Supreme Court of California
Jun 5, 1899
124 Cal. 663 (Cal. 1899)

Summary

In Cushing v. Pires, 124 Cal. 663, it is said: "It is the settled law of this state that a land-owner cannot protect his own land to the injury of another's land by turning the storm or surface water which would naturally flow thereon away from his own and on to the lands of another."

Summary of this case from Wood v. Moulton

Opinion

         Department One

         Hearing in Bank denied.

         APPEAL from a judgment of the Superior Court of Alameda County and from an order denying a new trial. F. B. Ogden, Judge.

         COUNSEL:

         Thomas C. Huxley, for Appellant.

         Fitzgerald & Abbott, for Respondent.


         JUDGES: Gray, C. Cooper, C., and Haynes, C., concurred. Harrison, J., Garoutte, J., Van Dyke, J.

         OPINION

          GRAY, Judge

         This action was brought to enjoin defendant from interfering with the repairing of a certain culvert, and to restrain him from destroying or filling the same in with earth, and for damages. Defendant appeals from the judgment and from an order denying his motion for a new trial.

         Plaintiff owned land adjoining defendant on the west. There was a county road some distance to the east of plaintiff's land. Plaintiff and defendant were accustomed to reach this road by means of a private road commencing at the northeast corner of defendant's land and running thence east along the northern boundary of and on defendant's land out to said county road. One Reynolds owned a tract of land adjoining the lands of both plaintiff and defendant on the north. All these several tracts were composed of bottom lands near the bay of San Francisco, nearly flat, but with a slight slope to the south of several feet to the mile. In the rainy season great quantities of water fall upon this land, [57 P. 573] and this water, as observed by witnesses, for upward of twenty years has been accustomed to flow from the Reynolds land through slight natural depressions in a southerly direction across the private road referred to, and so on across defendant's land. Some three or four years before the trial this private road was graded up slightly above the surface of the adjoining territory, and this grading left a gutter or ditch along the sides of the road, and had the effect to dam up the surface water, preventing it in some measure from flowing upon the land of defendant and causing it to follow the road in a westerly direction and flow upon the lands of plaintiff. To obviate this and to permit the water to take its natural course across the lands of defendant, and to prevent its flowing upon his own lands in unnatural abundance, the plaintiff constructed a culvert on defendant's land across said private road at a point thereon very near to the northeast corner of his own land, where there was a natural depression through which the storm and surface waters had been accustomed to flow from the Reynolds tract upon and across defendant's land. In January, 1894, the defendant tore out this culvert, destroyed it, and filled in the depression where it had been, and thus prevented the water from flowing through it to his land, and caused a much greater amount of water to flow upon plaintiff's land than otherwise would have flowed there, and as a result plaintiff's growing crops were damaged and his land was injured by the consequent erosion of the same.
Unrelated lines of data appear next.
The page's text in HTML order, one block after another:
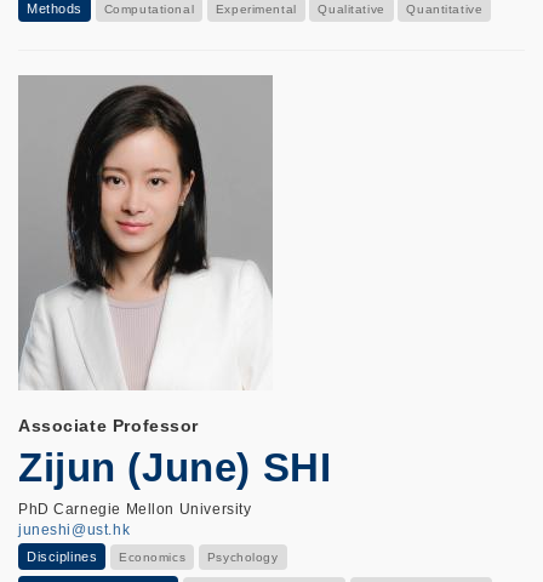
Methods Computational Experimental Qualitative Quantitative
Associate Professor
Zijun (June) SHI
PhD Carnegie Mellon University
juneshi@ust.hk
Disciplines Economics Psychology

         The strongest contention of appellant for reversal of the judgment and order appealed from is based on the ground of a defective complaint. The argument is that the complaint fails to state a cause of action, or, if it does state any cause of action, it is not the one to which the proofs were directed upon the trial. On an inspection of the record we cannot say that this argument is altogether without foundation. But we find that no such argument as this and no objection of this nature was at any time presented to the court in which the case was tried. There was no demurrer to the complaint, and no motion based upon a variance between the pleadings and proof, and to such evidence as might have been objected to on the ground that it was not pertinent to the case made by the pleadings no such objection was made. Had counsel made the objection he here urges, and presented his argument in support thereof at the trial with the same force and clearness as in his brief in this court, it would have resulted, probably, in an amendment of the complaint. He did not do this, but proceeded with the trial as if all the matters to which the evidence was directed were properly in issue. The findings and judgment were clearly supported by the evidence, and the case was decided correctly on the merits. It is the settled law of this state that a landowner cannot protect his own land to the injury of another's land by turning the storm or surface water which would naturally flow thereon away from his own and onto the lands of another. (Ogburn v. Connor , 46 Cal. 346; 13 Am. Rep. 213; McDaniel v. Cummings , 83 Cal. 515; Hicks v. Drew , 117 Cal. 305.)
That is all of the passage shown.